▶ _Work task_
An exact transcription is needed of the lines below from the one with "en la Ruta de la Seda’" through the one with "すぐに近所の皮膚科を検索し、一番早く診てもらえる医院", with no other lines and no pictures.

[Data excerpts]
---------------

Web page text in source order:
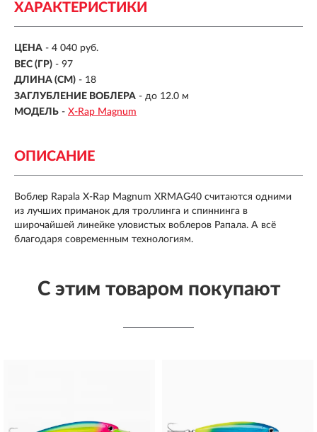
ХАРАКТЕРИСТИКИ
ЦЕНА - 4 040 руб.
ВЕС (ГР) - 97
ДЛИНА (СМ) - 18
ЗАГЛУБЛЕНИЕ ВОБЛЕРА - до 12.0 м
МОДЕЛЬ - X-Rap Magnum
ОПИСАНИЕ
Воблер Rapala X-Rap Magnum XRMAG40 считаются одними
из лучших приманок для троллинга и спиннинга в
широчайшей линейке уловистых воблеров Рапала. А всё
благодаря современным технологиям.
С этим товаром покупают
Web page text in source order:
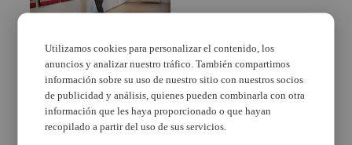
El MUPA acull
l’exposició ‘La
participació valenciana
en la Ruta de la Seda’
Utilizamos cookies para personalizar el contenido, los
anuncios y analizar nuestro tráfico. También compartimos
información sobre su uso de nuestro sitio con nuestros socios
de publicidad y análisis, quienes pueden combinarla con otra
información que les haya proporcionado o que hayan
recopilado a partir del uso de sus servicios.
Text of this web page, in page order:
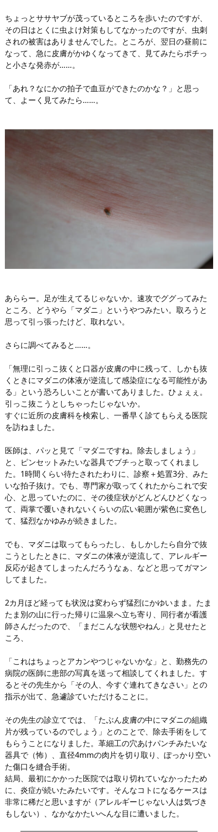
ちょっとササヤブが茂っているところを歩いたのですが、
その日はとくに虫よけ対策もしてなかったのですが、虫刺
されの被害はありませんでした。ところが、翌日の昼前に
なって、急に皮膚がかゆくなってきて、見てみたらポチっ
と小さな発赤が……。
「あれ？なにかの拍子で血豆ができたのかな？」と思っ
て、よーく見てみたら……。
あららー。足が生えてるじゃないか。速攻でググってみた
ところ、どうやら「マダニ」というやつみたい。取ろうと
思って引っ張ったけど、取れない。
さらに調べてみると……。
「無理に引っこ抜くと口器が皮膚の中に残って、しかも抜
くときにマダニの体液が逆流して感染症になる可能性があ
る」という恐ろしいことが書いてありました。ひょぇぇ。
引っこ抜こうとしちゃったじゃないか。
すぐに近所の皮膚科を検索し、一番早く診てもらえる医院
を訪ねました。
医師は、パッと見て「マダニですね。除去しましょう」
と、ピンセットみたいな器具でブチっと取ってくれまし
た。1時間くらい待たされたわりに、診察＋処置3分、みた
いな拍子抜け。でも、専門家が取ってくれたからこれで安
心、と思っていたのに、その後症状がどんどんひどくなっ
て、両掌で覆いきれないくらいの広い範囲が紫色に変色し
て、猛烈なかゆみが続きました。
でも、マダニは取ってもらったし、もしかしたら自分で抜
こうとしたときに、マダニの体液が逆流して、アレルギー
反応が起きてしまったんだろうなぁ、などと思ってガマン
してました。
2カ月ほど経っても状況は変わらず猛烈にかゆいまま。たま
たま別の山に行った帰りに温泉へ立ち寄り、同行者が看護
師さんだったので、「まだこんな状態やねん」と見せたと
ころ、
「これはちょっとアカンやつじゃないかな」と、勤務先の
病院の医師に患部の写真を送って相談してくれました。す
るとその先生から「その人、今すぐ連れてきなさい」との
指示が出て、急遽診ていただけることに。
その先生の診立てでは、「たぶん皮膚の中にマダニの組織
片が残っているのでしょう」とのことで、除去手術をして
もらうことになりました。革細工の穴あけパンチみたいな
器具で（怖）、直径4mmの肉片を切り取り、ぽっかり空い
た傷口を縫合手術。
結局、最初にかかった医院では取り切れていなかったため
に、炎症が続いたみたいです。そんなコトになるケースは
非常に稀だと思いますが（アレルギーじゃない人は気づき
もしない）、なかなかたいへんな目に遭いました。

---------------

▶ _Written solution_
en la Ruta de la Seda’
Utilizamos cookies para personalizar el contenido, los
anuncios y analizar nuestro tráfico. También compartimos
información sobre su uso de nuestro sitio con nuestros socios
de publicidad y análisis, quienes pueden combinarla con otra
información que les haya proporcionado o que hayan
recopilado a partir del uso de sus servicios.
Text of this web page, in page order:
ちょっとササヤブが茂っているところを歩いたのですが、
その日はとくに虫よけ対策もしてなかったのですが、虫刺
されの被害はありませんでした。ところが、翌日の昼前に
なって、急に皮膚がかゆくなってきて、見てみたらポチっ
と小さな発赤が……。
「あれ？なにかの拍子で血豆ができたのかな？」と思っ
て、よーく見てみたら……。
あららー。足が生えてるじゃないか。速攻でググってみた
ところ、どうやら「マダニ」というやつみたい。取ろうと
思って引っ張ったけど、取れない。
さらに調べてみると……。
「無理に引っこ抜くと口器が皮膚の中に残って、しかも抜
くときにマダニの体液が逆流して感染症になる可能性があ
る」という恐ろしいことが書いてありました。ひょぇぇ。
引っこ抜こうとしちゃったじゃないか。
すぐに近所の皮膚科を検索し、一番早く診てもらえる医院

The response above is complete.